Entries supplied:
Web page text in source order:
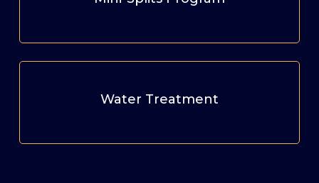
Water Treatment
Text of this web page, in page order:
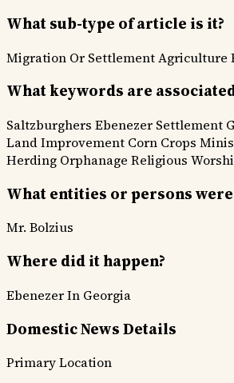
What sub-type of article is it?
Migration Or SettlementAgriculture
What keywords are
Saltzburghers Ebenezer Settlement
Land Improvement Corn Crops
Herding Orphanage Religious
What entities or persons
Mr. Bolzius
Where did it happen?
Ebenezer In Georgia
Domestic News Details
Primary Location
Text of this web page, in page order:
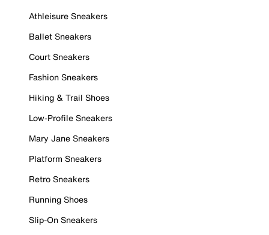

Aim of the task: Copy out all the data exactly; skip the pictures.

Result of the exercise:
Web page text in source order:
Water Treatment
Text of this web page, in page order:
What sub-type of article is it?
Migration Or SettlementAgriculture
What keywords are
Saltzburghers Ebenezer Settlement
Land Improvement Corn Crops
Herding Orphanage Religious
What entities or persons
Mr. Bolzius
Where did it happen?
Ebenezer In Georgia
Domestic News Details
Primary Location
Text of this web page, in page order:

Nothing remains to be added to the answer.